Because the counterexamples to Incomparability and Going-Up in Alex Youcis' answer have positive-dimensional fibers, and because Incomparability is rescued by the assumption that the ring map $R\rightarrow S$ is of relative dimension zero, readers may wonder (as I did for a bit) whether Going-Up is also rescued by this assumption. It is not:
Take $R = k[x]$ (with $k$ any field), and $S = k[x]\times k[x,x^{-1}]$. The ring map $R\rightarrow S$ will be given by the composition
$$ k[x]\xrightarrow{\Delta} k[x]\times k[x] \xrightarrow{\pi} k[x]\times k[x,x^{-1}],$$
where $\Delta$ is the diagonal embedding $\Delta(f) = (f,f)$, and $\pi$ is the identity on the first factor and the canonical inclusion $k[x]\hookrightarrow k[x,x^{-1}]$ on the second. Now $\Delta$ is a flat map because $k[x]\times k[x]$ is free as a module over the image of $\Delta$, with basis $(1,0)$ and $(0,1)$. (Indeed, arbitrary $(f,g)\in k[x]\times k[x]$ is uniquely represented as $\Delta(f)(1,0) + \Delta(g)(0,1) = (f,f)(1,0) + (g,g)(0,1)$.) And $\pi$ is also a flat map because it is the direct product of the identity and the flat map $k[x]\rightarrow k[x,x^{-1}]$. Therefore the composition $\pi\circ\Delta: R\rightarrow S$ is flat.
It is even faithfully flat because the induced map on $\operatorname{Spec}$s is surjective, i.e., it satisfies Lying-Over. This can be seen because for any prime $\mathfrak{p}$ of $R=k[x]$, the prime ideal $\mathfrak{p}\times k[x,x^{-1}]$ in $S$ pulls back to $\mathfrak{p}$ in $R$.
Furthermore, it is of relative dimension zero. This can be seen completely explicitly. If $\mathfrak{p}$ is any prime ideal of $k[x]$ not containing $x$ (i.e. any prime ideal except $(x)$), then the fiber $S\otimes_R \kappa(\mathfrak{p})$, where $\kappa(\mathfrak{p})$ is the residue field at $\mathfrak{p}$, is the ring $\kappa(\mathfrak{p})\times \kappa(\mathfrak{p})$, which is zero-dimensional because it is a product of fields. If $\mathfrak{p}$ contains $x$ i.e. equals $(x)$, then $S\otimes_R \kappa(\mathfrak{p})$ is $\kappa(\mathfrak{p})\times 0 = k\times 0 \cong k$, again a zero-dimensional ring.
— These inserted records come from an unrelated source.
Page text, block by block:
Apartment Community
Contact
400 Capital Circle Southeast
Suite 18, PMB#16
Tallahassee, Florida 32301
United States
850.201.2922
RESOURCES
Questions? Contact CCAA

(It might be easier to understand it geometrically. $R$ is the coordinate ring of a line; $S$ is the coordinate ring of two disjoint lines, one of which is missing a point; and the map $R\rightarrow S$ is induced from projecting the two lines down to the one. If $k$ is algebraically closed, then the elements of the Specs are exactly the points of these lines, plus a generic point for each line. The fiber over any point of the downstairs line is a pair of points of the upstairs lines, unless the point downstairs is under the hole upstairs, in which case the fiber is a single point. In either case, the fiber is zero-dimensional. The situation with the generic points, which is the case $\mathfrak{p}=0$, so $\kappa(\mathfrak{p})=k(x)$, and $S\otimes_R \kappa(\mathfrak{p}) = k(x)\times k(x)$, just captures the generic situation with the closed points.)
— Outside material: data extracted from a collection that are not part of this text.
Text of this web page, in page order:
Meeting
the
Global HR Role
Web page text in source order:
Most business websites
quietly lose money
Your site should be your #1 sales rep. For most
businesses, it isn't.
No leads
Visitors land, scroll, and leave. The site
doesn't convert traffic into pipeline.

Anyway, although $R\rightarrow S$ is faithfully flat and of relative dimension zero, it does not satisfy going-up. In particular, the prime ideal $k[x]\times 0$ in $S$ lies over the zero ideal in $R$, but there is no prime ideal of $S$ that contains this one and lies over $(x)$ in $R$, because it would have to contain both $\Delta(x) = (x,x)$ and also $(1,0)$, but then it would contain $(x,x) - (x,0)(1,0) = (0,x)$, and then it would $(0,x)(0,x^{-1})=(0,1)$, and then it would contain $(1,0)+(0,1)=(1,1)$, which is the multiplicative identity in $S$. (Geometrically, $0\subset R$ is the generic point and $(x)\subset R$ is the point $x=0$, and the inclusion $0\subset (x)$ in $R$ witnesses the fact that we can specialize the generic point to $x=0$. The generic point of the line-missing-a-point from $\operatorname{Spec}S$ projects to the generic point of $\operatorname{Spec}R$, but it cannot be specialized to a point that lies over $0$, because this point is missing.)